За год мои планы поменялись, и я решила поступать на отделение журналистики. Тем более, что для творческого конкурса у меня уже были газетные материалы. Но меня долго не отпускали с работы, чтобы сдать документы на поступление. И когда я приехала в Иркутск, в приемной комиссии на Чкалова, 2 низенькая старушка мне сказала: «А твой поезд уже ушел, милочка. Прием абитуриентов на журналистику окончен». Конечно, трудно было сдержать слезы. Я вышла в коридор и присела на скамейку, чтобы как-то успокоиться». Тут опять появилась передо мной старушка и радостно молвила: «Ну что ты плачешь? Тебе повезло. На отделении недобор, конкурс продлили, давай свои документы!» Я в ту минуту чуть не захлебнулась от счастья!
Общага
Меня как иногороднюю поселили в общежитии на ул. 25-го Октября. Вот уж поистине, кто не жил в общежитии, тот не знает студенческой жизни! Чтобы хлебнуть настоящий ее вкус, к нам в общагу часто приходили в гости однокурсники, снимавшие квартиры. И праздники мы вместе встречали, то у них, то у нас. Особенно запомнился Новый год. Традиция, конечно, общежицкая была, в буквальном смысле, опасной для жизни. Как только били куранты, все высыпали в коридор и с лестничного пролета летели тарелки, чайники, все что можно. Чайники иногда были с кипятком. Наутро, 1 января, как правило, приходили с проверкой из деканата. Картина перед ними открывалась жуткая. Разыскивали виновных, но никто никого не сдавал. Сами, конечно, дружно все потом убирали.

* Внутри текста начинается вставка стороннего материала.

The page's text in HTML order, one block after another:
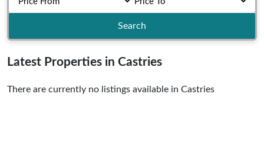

Однажды мне даже пришлось выбелить общую кухню. Поставила варить сгущенку, да забыла про нее. Только тогда вспомнила, когда на весь коридор раздался настоящий взрыв. Комендант пошла по комнатам. Я призналась, что это моя сгущенка. Мы тогда готовились к свадьбе однокурсницы, и надо было к торту сварить сгущенку. Скоблить от сладких коричневых брызг пришлось и стены, и потолок. Хорошо, что при взрыве хоть никого на кухне в этот момент не было!
Трагедии в общежитии тоже случались. Помню, старшекурсники так издевались над первокурсником: выносили его спящего вместе с кроватью в коридор, брили на лысо. Он не выдержал. Повесился. Так из общаги мы выдавали замуж своих девчат, а кого-то и хоронили.

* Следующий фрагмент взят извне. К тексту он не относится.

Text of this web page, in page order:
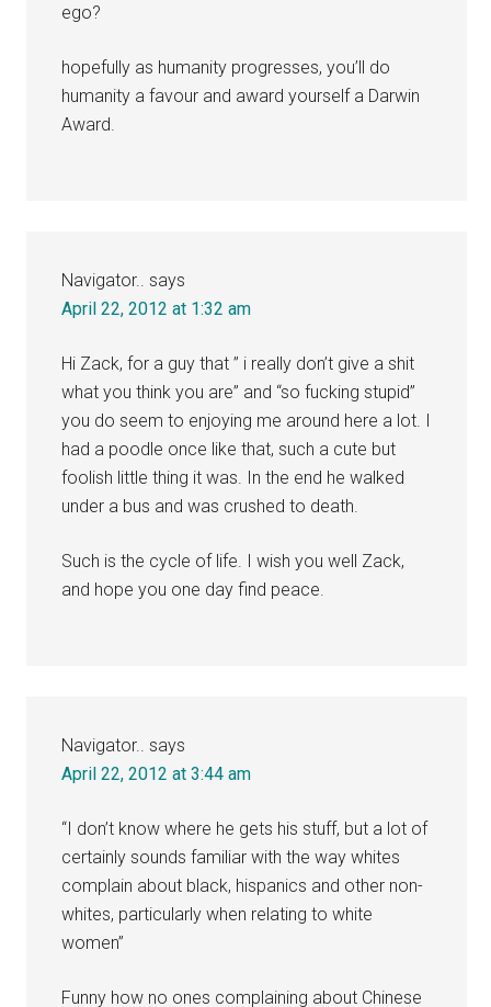
ego?
hopefully as humanity progresses, you’ll do
humanity a favour and award yourself a Darwin
Award.
Navigator.. says
April 22, 2012 at 1:32 am
Hi Zack, for a guy that ” i really don’t give a shit
what you think you are” and “so fucking stupid”
you do seem to enjoying me around here a lot. I
had a poodle once like that, such a cute but
foolish little thing it was. In the end he walked
under a bus and was crushed to death.
Such is the cycle of life. I wish you well Zack,
and hope you one day find peace.
Navigator.. says
April 22, 2012 at 3:44 am
“I don’t know where he gets his stuff, but a lot of
certainly sounds familiar with the way whites
complain about black, hispanics and other non-
whites, particularly when relating to white
women”
Funny how no ones complaining about Chinese

Наверное, воспоминания о студенческой жизни должны быть добрыми и светлыми, а мне все в голову лезут какие-то негативные эпизоды. Конечно же, было много хорошего. Но как забыть эту общагу, где были постоянно забиты унитазы, в умывальниках – ледяная вода, душ весь в плесени и без света, прачечная с одной еле живой стиральной машинкой. А еще клопы, тараканы и мыши.
Но мы все это пережили, потому что нет ничего ценнее искренней дружбы. Комнаты были нараспашку, мы менялись вещами, делились конспектами, праздновали дни рождения. А со стипендии спешили в магазины, чтобы купить на месяц продукты и небольшие подарки для своих близких. Многие из нас тогда впервые научились готовить. Я вот не знала, что свеклу для салата надо отваривать. Однажды на какой-то праздник просто натерла свеклу на крупной терке и полила ее растительным маслом. Однокурсники тогда придумали название моему салату – «Разгрызи меня с разбегу!». На всю жизнь запомнила!

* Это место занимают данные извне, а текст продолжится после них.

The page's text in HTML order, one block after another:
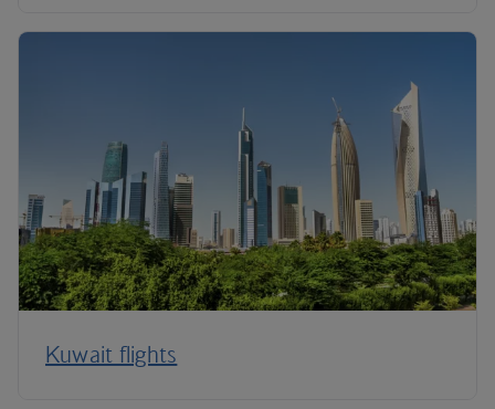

Но что характерно, в нашу замученную общагу селили еще иностранцев. С какой завистью мы смотрели на то, как студенты из дружественных стран, видимо, не бедных родителей, заносили в свои комнаты диваны, кресла, ящики с тушенкой и пр. Помню даже, как один иностранец на верхнем этаже открыл подпольный бар и мог продать среди ночи коньяк и ликеры. Видимо, комендант на это закрывала глаза. И совсем не трудно было догадаться, почему. В конце концов, комендантшу эту потом уволили.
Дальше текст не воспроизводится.